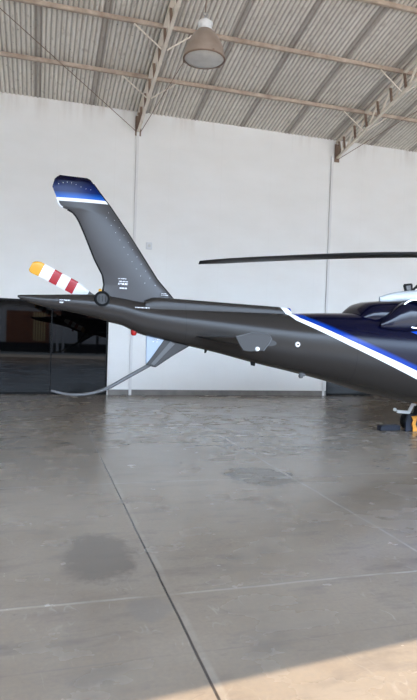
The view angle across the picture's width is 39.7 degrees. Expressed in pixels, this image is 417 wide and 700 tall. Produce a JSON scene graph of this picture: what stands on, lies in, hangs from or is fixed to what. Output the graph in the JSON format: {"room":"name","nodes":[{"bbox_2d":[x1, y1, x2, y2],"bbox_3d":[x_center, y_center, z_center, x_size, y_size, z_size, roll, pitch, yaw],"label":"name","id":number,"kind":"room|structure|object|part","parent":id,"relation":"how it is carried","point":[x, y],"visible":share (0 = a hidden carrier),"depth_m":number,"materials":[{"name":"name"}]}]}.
{"room":"aircraft hangar","nodes":[
{"label":"aircraft hangar","id":0,"kind":"room"},
{"bbox_2d":[0,394,416,699],"bbox_3d":[3.237,1.464,5.734,26.620,0.001,18.845,2,2,-17],"label":"floor","id":1,"kind":"structure","parent":0,"point":[153,547],"depth_m":4.07,"materials":[{"name":"concrete"}]},
{"bbox_2d":[18,175,416,428],"bbox_3d":[4.003,-0.267,8.913,13.213,3.345,2.220,1,2,-19],"label":"helicopter","id":2,"kind":"object","parent":1,"relation":"on","point":[367,347],"visible":0.94,"depth_m":7.45,"materials":[{"name":"paint"}]},
{"bbox_3d":[-1.819,-0.858,7.201,0.812,0.447,0.030,1,2,-19],"label":"tail rotor blade","id":3,"kind":"part","parent":2,"relation":"part of","materials":[{"name":"white metal"}]},
{"bbox_3d":[-0.657,-0.018,7.344,0.292,0.392,0.044,1,2,-19],"label":"ventral fin panel","id":4,"kind":"part","parent":2,"relation":"part of","materials":[{"name":"blue"}]},
{"bbox_3d":[0.522,-0.089,6.721,0.451,0.221,0.024,1,2,-19],"label":"plate","id":5,"kind":"part","parent":2,"relation":"part of","materials":[{"name":"grey paint"}]},
{"bbox_3d":[2.290,-1.297,8.251,5.100,0.513,0.300,1,2,-20],"label":"rotor blade","id":6,"kind":"part","parent":2,"relation":"part of","materials":[{"name":"black paint"}]},
{"bbox_2d":[377,424,399,430],"bbox_3d":[3.031,1.302,9.721,0.399,0.096,0.120,1,2,-20],"label":"chock","id":7,"kind":"object","parent":1,"relation":"on","point":[383,427],"visible":1,"depth_m":9.67,"materials":[{"name":"blue rubber"}]},
{"bbox_2d":[404,414,416,431],"bbox_3d":[3.451,1.222,9.702,0.340,0.287,0.040,1,2,-19],"label":"chock","id":8,"kind":"object","parent":1,"relation":"on","point":[408,422],"visible":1,"depth_m":9.65,"materials":[{"name":"blue rubber"}]},
{"bbox_2d":[411,416,416,431],"bbox_3d":[3.456,1.225,9.656,0.157,0.280,0.030,1,2,-19],"label":"strap","id":9,"kind":"object","parent":1,"relation":"on","point":[414,418],"visible":1,"depth_m":9.64,"materials":[{"name":"fabric"}]},
{"bbox_2d":[0,92,416,395],"bbox_3d":[0.713,-2.219,14.581,26.620,6.720,0.200,2,2,-17],"label":"wall","id":10,"kind":"structure","parent":0,"point":[207,190],"depth_m":14.23,"materials":[{"name":"paint"}]},
{"bbox_2d":[0,298,108,394],"bbox_3d":[-4.884,-0.092,12.957,5.200,2.165,0.070,2,2,-17],"label":"glass door","id":11,"kind":"structure","parent":10,"relation":"in","point":[43,349],"depth_m":13.31,"materials":[{"name":"clear glass"}]},
{"bbox_2d":[128,132,138,394],"bbox_3d":[-1.774,-2.063,13.721,0.065,6.280,0.050,2,2,-17],"label":"trim","id":12,"kind":"structure","parent":10,"relation":"attached to","point":[137,136],"depth_m":13.67,"materials":[{"name":"white paint"}]},
{"bbox_2d":[146,242,151,249],"bbox_3d":[-1.421,-2.494,13.815,0.150,0.170,0.038,2,2,-17],"label":"wall socket","id":13,"kind":"object","parent":10,"relation":"attached to","point":[148,244],"visible":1,"depth_m":13.80,"materials":[{"name":"white plastic"}]},
{"bbox_2d":[107,389,325,395],"bbox_3d":[0.352,1.072,14.474,5.720,0.125,0.029,2,2,-17],"label":"baseboard","id":14,"kind":"structure","parent":10,"relation":"attached to","point":[110,391],"depth_m":14.40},
{"bbox_2d":[322,156,333,395],"bbox_3d":[3.134,-1.930,15.177,0.065,6.280,0.050,2,2,-17],"label":"trim","id":15,"kind":"structure","parent":10,"relation":"attached to","point":[332,157],"depth_m":15.13,"materials":[{"name":"white paint"}]},
{"bbox_2d":[326,381,374,395],"bbox_3d":[5.783,0.197,16.121,5.540,2.165,0.070,2,2,-17],"label":"window","id":16,"kind":"structure","parent":10,"relation":"in","point":[332,389],"depth_m":15.48,"materials":[{"name":"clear glass"}]},
{"bbox_3d":[5.782,0.192,16.126,5.480,2.095,0.020,2,2,-17],"label":"pane","id":17,"kind":"part","parent":16,"relation":"part of","materials":[{"name":"glass"}]},
{"bbox_2d":[0,0,416,152],"bbox_3d":[3.469,-6.090,5.639,26.818,2.177,18.830,2,2,-17],"label":"ceiling","id":18,"kind":"structure","parent":0,"point":[349,29],"depth_m":11.95,"materials":[{"name":"grey metal"}]},
{"bbox_2d":[122,0,190,135],"bbox_3d":[-0.381,-6.119,9.405,1.173,2.426,8.804,2,2,-17],"label":"roof truss","id":19,"kind":"object","parent":18,"relation":"attached to","point":[170,18],"visible":0.98,"depth_m":11.42,"materials":[{"name":"beige metal"}]},
{"bbox_2d":[0,8,135,130],"bbox_3d":[-2.737,-5.618,11.835,0.014,0.948,4.079,3,2,31],"label":"rod","id":20,"kind":"object","parent":19,"relation":"attached to","point":[0,8],"visible":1,"depth_m":11.53,"materials":[{"name":"brown paint"}]},
{"bbox_3d":[-1.658,-5.290,13.634,0.140,0.460,0.014,2,2,-17],"label":"wall plate","id":21,"kind":"part","parent":19,"relation":"part of","materials":[{"name":"brown paint"}]},
{"bbox_3d":[-1.257,-5.597,12.310,0.050,0.397,0.114,2,2,-17],"label":"web post","id":22,"kind":"part","parent":19,"relation":"part of","materials":[{"name":"brown metal"}]},
{"bbox_3d":[-1.110,-5.689,11.825,0.050,0.397,0.114,2,2,-17],"label":"web post","id":23,"kind":"part","parent":19,"relation":"part of","materials":[{"name":"brown metal"}]},
{"bbox_2d":[141,63,182,130],"bbox_3d":[-0.906,-5.568,12.378,0.014,0.948,2.836,1,2,-29],"label":"rod","id":24,"kind":"object","parent":19,"relation":"attached to","point":[182,63],"visible":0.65,"depth_m":12.54,"materials":[{"name":"brown paint"}]},
{"bbox_3d":[-0.818,-5.873,10.855,0.050,0.397,0.114,2,2,-17],"label":"web post","id":25,"kind":"part","parent":19,"relation":"part of","materials":[{"name":"brown metal"}]},
{"bbox_3d":[-0.671,-5.965,10.370,0.050,0.397,0.114,2,2,-17],"label":"web post","id":26,"kind":"part","parent":19,"relation":"part of","materials":[{"name":"brown metal"}]},
{"bbox_2d":[183,0,224,69],"bbox_3d":[-0.012,-5.332,7.883,0.580,2.734,0.590,2,2,-17],"label":"hanging lamp","id":27,"kind":"object","parent":18,"relation":"hanging from","point":[204,49],"visible":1,"depth_m":7.78,"materials":[{"name":"brown metal"}]},
{"bbox_2d":[0,51,416,122],"bbox_3d":[1.250,-5.757,13.093,26.200,0.076,0.063,2,2,-17],"label":"beam","id":28,"kind":"structure","parent":18,"relation":"attached to","point":[2,53],"depth_m":12.62,"materials":[{"name":"metal"}]},
{"bbox_2d":[9,0,416,76],"bbox_3d":[1.689,-6.032,11.639,26.200,0.076,0.063,2,2,-17],"label":"beam","id":29,"kind":"structure","parent":18,"relation":"attached to","point":[41,3],"depth_m":11.20,"materials":[{"name":"metal"}]},
{"bbox_2d":[334,57,416,162],"bbox_3d":[4.645,-5.982,10.896,1.173,2.426,8.804,2,2,-17],"label":"roof truss","id":30,"kind":"object","parent":18,"relation":"attached to","point":[339,151],"visible":1,"depth_m":13.40,"materials":[{"name":"beige metal"}]},
{"bbox_3d":[3.368,-5.154,15.125,0.140,0.460,0.014,2,2,-17],"label":"wall plate","id":31,"kind":"part","parent":30,"relation":"part of","materials":[{"name":"brown paint"}]},
{"bbox_3d":[3.477,-5.277,14.770,0.050,0.397,0.114,2,2,-17],"label":"web post","id":32,"kind":"part","parent":30,"relation":"part of","materials":[{"name":"brown metal"}]},
{"bbox_3d":[3.623,-5.369,14.285,0.050,0.397,0.114,2,2,-17],"label":"web post","id":33,"kind":"part","parent":30,"relation":"part of","materials":[{"name":"brown metal"}]},
{"bbox_3d":[3.769,-5.461,13.800,0.050,0.397,0.114,2,2,-17],"label":"web post","id":34,"kind":"part","parent":30,"relation":"part of","materials":[{"name":"brown metal"}]},
{"bbox_2d":[339,111,416,158],"bbox_3d":[4.461,-5.423,13.970,0.014,0.948,3.060,1,2,-41],"label":"rod","id":35,"kind":"object","parent":30,"relation":"attached to","point":[416,111],"visible":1,"depth_m":14.23,"materials":[{"name":"brown paint"}]},
{"bbox_3d":[3.916,-5.553,13.315,0.050,0.397,0.114,2,2,-17],"label":"web post","id":36,"kind":"part","parent":30,"relation":"part of","materials":[{"name":"brown metal"}]},
{"bbox_3d":[4.062,-5.644,12.830,0.050,0.397,0.114,2,2,-17],"label":"web post","id":37,"kind":"part","parent":30,"relation":"part of","materials":[{"name":"brown metal"}]},
{"bbox_3d":[4.208,-5.736,12.345,0.050,0.397,0.114,2,2,-17],"label":"web post","id":38,"kind":"part","parent":30,"relation":"part of","materials":[{"name":"brown metal"}]},
{"bbox_2d":[355,0,416,13],"bbox_3d":[2.135,-6.312,10.161,26.200,0.076,0.063,2,2,-17],"label":"beam","id":39,"kind":"structure","parent":18,"relation":"attached to","point":[383,3],"depth_m":10.50,"materials":[{"name":"metal"}]}
]}

### [INSTRUCTIONS TO FOLLOW]
Consider the entries above and return each line with the string "blade".

### [RESULT OF THIS TASK]
{"bbox_3d":[-1.819,-0.858,7.201,0.812,0.447,0.030,1,2,-19],"label":"tail rotor blade","id":3,"kind":"part","parent":2,"relation":"part of","materials":[{"name":"white metal"}]},
{"bbox_3d":[2.290,-1.297,8.251,5.100,0.513,0.300,1,2,-20],"label":"rotor blade","id":6,"kind":"part","parent":2,"relation":"part of","materials":[{"name":"black paint"}]},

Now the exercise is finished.